Bioscience’s Bright Spots

13 Jan, 2014

By Mark Kleszczewski

Collaboration within clusters trumps competition.

Despite high failure rates, difficulties in obtaining early-stage funding and rapidly-changing market dynamics, the U.S. bioscience and biopharma industries not only weathered the recession, but actually added jobs while other knowledge-based industries lost traction.

While well-established industry clusters, such as in Massachusetts and New Jersey, continue to lead the nation in research and development jobs, federal research funding and venture capital investment per capita, smaller biotech clusters are growing at faster rates as governments increasingly court the industry as an economic development engine.

Biotech is Still Big Business

According to the Biotechnology Industry Association (BIO), the industry accounted for more than 1.6 million jobs in 2010, spanning more than 70,000 individual business establishments and supporting an additional 3.4 million jobs throughout the remainder of the economy. The U.S. biopharmaceutical sector is especially robust, accounting for the single largest share of all U.S. business R&D and nearly 20 percent of all domestic R&D, according to the National Science Foundation.

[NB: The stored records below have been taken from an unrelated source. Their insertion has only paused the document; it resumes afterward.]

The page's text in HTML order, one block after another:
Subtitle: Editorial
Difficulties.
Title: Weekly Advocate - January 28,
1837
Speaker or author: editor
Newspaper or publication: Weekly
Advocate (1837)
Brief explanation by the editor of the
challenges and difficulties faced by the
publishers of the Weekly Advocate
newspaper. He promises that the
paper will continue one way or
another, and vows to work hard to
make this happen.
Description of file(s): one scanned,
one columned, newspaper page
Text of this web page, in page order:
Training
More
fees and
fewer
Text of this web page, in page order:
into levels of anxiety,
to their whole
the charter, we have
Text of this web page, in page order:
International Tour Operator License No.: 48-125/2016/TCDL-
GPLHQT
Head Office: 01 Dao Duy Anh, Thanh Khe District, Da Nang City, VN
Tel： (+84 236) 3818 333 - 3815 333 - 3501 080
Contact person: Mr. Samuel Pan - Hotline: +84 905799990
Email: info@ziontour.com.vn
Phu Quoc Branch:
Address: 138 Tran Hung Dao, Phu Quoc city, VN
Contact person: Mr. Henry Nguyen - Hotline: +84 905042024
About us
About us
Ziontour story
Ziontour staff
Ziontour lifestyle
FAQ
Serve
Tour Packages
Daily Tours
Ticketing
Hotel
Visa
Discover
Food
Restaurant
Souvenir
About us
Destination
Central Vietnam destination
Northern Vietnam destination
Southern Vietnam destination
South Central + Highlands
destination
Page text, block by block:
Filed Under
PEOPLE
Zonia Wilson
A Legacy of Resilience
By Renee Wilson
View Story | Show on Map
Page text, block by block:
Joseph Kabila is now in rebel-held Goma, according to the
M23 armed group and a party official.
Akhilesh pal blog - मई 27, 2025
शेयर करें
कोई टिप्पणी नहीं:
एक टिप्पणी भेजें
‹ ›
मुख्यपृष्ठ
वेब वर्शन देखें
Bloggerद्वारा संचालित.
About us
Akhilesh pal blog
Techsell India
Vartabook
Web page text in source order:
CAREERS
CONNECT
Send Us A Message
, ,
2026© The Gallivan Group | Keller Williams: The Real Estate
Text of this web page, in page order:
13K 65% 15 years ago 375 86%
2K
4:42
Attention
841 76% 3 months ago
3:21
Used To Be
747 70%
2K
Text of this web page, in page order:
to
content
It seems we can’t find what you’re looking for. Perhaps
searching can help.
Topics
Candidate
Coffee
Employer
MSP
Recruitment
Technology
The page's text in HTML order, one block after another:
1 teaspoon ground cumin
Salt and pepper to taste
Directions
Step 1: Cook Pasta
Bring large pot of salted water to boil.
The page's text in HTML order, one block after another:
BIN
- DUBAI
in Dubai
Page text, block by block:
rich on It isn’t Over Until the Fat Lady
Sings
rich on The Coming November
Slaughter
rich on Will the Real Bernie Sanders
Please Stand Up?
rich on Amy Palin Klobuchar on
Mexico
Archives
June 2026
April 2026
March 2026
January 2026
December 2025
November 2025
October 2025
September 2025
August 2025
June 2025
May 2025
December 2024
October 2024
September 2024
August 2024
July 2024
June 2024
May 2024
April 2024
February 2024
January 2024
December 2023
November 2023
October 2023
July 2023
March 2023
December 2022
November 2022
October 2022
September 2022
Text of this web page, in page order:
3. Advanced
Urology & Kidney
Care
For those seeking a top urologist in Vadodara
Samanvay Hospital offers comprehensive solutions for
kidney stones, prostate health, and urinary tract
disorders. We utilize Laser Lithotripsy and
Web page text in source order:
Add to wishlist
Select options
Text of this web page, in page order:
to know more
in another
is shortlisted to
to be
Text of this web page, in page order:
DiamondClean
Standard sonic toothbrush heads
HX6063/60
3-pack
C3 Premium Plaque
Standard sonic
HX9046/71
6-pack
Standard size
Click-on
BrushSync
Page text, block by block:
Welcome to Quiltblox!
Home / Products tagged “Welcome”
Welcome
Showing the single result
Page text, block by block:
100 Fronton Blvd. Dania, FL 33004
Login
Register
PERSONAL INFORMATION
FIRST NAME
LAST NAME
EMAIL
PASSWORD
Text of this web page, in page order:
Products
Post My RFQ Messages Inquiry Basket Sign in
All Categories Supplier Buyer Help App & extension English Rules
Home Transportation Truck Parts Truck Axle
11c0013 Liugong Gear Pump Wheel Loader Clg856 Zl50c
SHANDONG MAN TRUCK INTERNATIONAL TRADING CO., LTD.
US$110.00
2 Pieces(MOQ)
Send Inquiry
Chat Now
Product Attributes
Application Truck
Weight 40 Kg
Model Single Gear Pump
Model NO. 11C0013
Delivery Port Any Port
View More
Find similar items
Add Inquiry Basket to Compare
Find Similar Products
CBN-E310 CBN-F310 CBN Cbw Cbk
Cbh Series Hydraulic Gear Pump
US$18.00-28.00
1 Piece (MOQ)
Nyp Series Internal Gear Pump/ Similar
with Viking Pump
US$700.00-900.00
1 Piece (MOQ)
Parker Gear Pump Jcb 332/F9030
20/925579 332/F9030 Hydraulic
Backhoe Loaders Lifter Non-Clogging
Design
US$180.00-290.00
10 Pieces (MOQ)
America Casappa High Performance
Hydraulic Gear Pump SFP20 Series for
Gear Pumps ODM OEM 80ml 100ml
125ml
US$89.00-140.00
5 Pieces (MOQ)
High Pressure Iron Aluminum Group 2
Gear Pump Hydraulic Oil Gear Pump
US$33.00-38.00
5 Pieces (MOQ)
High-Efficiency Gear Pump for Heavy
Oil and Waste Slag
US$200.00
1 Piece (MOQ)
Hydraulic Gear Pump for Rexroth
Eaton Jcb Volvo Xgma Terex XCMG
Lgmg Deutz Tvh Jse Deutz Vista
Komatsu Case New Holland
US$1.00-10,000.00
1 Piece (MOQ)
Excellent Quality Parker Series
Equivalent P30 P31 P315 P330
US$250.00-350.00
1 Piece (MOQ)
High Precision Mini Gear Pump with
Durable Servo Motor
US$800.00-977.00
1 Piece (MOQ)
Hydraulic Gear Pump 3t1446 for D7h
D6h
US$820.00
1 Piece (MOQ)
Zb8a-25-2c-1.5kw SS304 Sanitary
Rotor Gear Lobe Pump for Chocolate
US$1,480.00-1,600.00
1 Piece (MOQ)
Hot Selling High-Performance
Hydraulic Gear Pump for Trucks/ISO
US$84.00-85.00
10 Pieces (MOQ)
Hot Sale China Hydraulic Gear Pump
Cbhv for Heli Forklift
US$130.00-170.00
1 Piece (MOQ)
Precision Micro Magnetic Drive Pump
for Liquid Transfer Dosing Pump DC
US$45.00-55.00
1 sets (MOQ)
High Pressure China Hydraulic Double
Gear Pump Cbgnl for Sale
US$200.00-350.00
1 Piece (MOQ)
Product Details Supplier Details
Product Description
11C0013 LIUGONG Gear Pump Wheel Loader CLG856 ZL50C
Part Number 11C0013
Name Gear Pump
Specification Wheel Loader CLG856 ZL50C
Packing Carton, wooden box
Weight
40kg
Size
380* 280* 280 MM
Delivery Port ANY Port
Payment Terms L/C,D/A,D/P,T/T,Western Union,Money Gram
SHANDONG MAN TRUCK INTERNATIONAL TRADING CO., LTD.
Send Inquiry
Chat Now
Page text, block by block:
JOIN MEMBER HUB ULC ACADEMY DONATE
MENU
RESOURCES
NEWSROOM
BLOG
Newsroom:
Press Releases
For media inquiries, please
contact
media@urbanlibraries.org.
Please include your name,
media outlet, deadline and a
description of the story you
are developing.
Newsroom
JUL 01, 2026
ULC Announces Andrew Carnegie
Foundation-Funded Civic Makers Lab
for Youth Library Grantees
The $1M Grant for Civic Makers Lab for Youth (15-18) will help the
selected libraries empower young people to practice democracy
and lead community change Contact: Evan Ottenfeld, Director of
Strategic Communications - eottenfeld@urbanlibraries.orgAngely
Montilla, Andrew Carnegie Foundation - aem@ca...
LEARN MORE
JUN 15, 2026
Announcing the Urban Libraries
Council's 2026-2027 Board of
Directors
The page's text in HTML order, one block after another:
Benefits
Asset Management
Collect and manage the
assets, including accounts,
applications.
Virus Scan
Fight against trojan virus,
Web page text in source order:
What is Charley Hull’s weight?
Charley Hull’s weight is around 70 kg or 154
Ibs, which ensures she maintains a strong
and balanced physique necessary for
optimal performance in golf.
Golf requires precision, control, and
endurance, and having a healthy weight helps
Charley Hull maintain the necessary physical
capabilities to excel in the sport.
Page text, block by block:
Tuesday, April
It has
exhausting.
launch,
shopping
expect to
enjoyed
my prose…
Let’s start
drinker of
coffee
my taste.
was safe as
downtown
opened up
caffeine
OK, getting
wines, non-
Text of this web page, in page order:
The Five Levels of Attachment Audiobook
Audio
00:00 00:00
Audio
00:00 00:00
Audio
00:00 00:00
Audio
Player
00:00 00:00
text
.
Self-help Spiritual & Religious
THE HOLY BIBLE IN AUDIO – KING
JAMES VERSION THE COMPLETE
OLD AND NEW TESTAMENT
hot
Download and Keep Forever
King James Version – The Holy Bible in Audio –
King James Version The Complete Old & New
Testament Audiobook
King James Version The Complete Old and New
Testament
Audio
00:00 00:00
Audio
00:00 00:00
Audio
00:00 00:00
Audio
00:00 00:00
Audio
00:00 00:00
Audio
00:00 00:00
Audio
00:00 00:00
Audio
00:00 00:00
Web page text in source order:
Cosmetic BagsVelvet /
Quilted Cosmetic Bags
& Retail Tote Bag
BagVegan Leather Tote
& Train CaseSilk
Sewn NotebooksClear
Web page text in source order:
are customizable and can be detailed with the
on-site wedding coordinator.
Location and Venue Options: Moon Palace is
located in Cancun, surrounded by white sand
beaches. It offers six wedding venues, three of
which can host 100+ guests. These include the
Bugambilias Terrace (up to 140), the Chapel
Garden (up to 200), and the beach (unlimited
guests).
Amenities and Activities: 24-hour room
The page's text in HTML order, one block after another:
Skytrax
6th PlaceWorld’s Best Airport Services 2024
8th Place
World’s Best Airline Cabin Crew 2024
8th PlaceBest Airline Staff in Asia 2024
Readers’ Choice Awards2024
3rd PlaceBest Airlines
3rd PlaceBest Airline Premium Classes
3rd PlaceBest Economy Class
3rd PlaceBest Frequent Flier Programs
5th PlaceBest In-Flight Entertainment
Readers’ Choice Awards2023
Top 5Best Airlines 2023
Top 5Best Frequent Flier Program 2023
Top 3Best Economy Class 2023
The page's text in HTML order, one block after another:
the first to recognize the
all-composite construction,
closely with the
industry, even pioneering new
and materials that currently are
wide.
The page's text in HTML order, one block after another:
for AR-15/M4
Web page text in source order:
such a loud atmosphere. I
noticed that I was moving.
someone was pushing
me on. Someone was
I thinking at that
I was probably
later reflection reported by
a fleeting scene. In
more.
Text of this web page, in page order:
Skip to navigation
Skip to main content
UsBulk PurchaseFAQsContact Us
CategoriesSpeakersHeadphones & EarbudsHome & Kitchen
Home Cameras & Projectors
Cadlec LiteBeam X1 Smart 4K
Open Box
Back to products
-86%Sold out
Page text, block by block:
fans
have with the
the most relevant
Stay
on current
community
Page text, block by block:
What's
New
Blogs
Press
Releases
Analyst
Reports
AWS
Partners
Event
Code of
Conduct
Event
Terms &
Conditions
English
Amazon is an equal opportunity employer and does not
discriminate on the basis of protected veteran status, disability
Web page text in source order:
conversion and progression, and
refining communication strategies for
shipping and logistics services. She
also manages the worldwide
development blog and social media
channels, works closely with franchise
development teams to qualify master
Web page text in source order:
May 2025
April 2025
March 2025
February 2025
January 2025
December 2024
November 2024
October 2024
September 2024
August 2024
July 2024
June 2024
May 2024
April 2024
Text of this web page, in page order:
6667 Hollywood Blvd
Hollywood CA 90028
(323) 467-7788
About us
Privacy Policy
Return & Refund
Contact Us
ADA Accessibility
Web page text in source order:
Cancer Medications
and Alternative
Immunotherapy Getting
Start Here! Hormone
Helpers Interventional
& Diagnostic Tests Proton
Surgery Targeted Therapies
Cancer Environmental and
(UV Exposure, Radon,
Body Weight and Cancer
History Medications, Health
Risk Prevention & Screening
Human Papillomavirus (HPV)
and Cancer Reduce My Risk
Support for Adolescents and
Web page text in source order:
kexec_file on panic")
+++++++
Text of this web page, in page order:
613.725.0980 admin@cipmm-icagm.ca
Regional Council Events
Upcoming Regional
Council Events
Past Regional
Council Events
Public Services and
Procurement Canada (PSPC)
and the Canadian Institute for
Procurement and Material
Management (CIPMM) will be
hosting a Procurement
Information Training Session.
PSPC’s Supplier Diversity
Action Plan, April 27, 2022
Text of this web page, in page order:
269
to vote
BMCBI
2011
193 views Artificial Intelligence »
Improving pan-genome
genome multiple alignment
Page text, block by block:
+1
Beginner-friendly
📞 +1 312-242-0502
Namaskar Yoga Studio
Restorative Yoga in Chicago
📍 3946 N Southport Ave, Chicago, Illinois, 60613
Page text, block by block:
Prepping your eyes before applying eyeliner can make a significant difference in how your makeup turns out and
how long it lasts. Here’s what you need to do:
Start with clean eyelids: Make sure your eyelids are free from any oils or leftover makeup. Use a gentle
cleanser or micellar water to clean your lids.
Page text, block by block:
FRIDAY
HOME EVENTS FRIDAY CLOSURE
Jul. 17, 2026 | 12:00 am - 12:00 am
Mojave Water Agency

Developing innovative medicines and therapies in the U.S. remains significant, with more than 300 new medicines approved by the Food and Drug Administration in the last decade, according to the Pharmaceutical Research and Manufacturers of America (PhRMA). Member companies spent an estimated $48.5 billion in 2012 to discover and develop new medicines with roughly 2,900 compounds currently being studied in the United States alone.

BIO also indicates the highly-skilled nature and demand for bioscience jobs supports a wage growth that well outpaces that of the private sector, increasing by 13.1 percent in real terms since 2001, compared with just 4.4 percent pay raises among all other industries.

 Partnerships Lead to Profit

“In the past several years, it has become more important than ever for those in our industry to form partnerships and collaborations,” says Fritz Bittenbender, executive vice president, external affairs, BIO. “Big pharma, small biotechs, universities, investors, patient groups, the NIH — everyone is recognizing that success is only achieved by working with others. One place we’ve seen this play out dramatically is in the increased number of One-on-One Partnering meetings taking place at the BIO International Convention each year. In 2013, there were a record-breaking 25,500 partnering meetings, up from about 21,000 meetings in 2011 and 14,000 meetings in 2009.”

 As with other capital-intensive, research-based industries, today’s biotech companies are looking closely at the cost of labor, the presence of key suppliers in a region, the proximity of potential local or regional clients and the number of existing industry-related manufacturing companies. One of the most important things that states and localities can also do is make available tax breaks, grants and financing loans or guarantees, Bittenbender suggests.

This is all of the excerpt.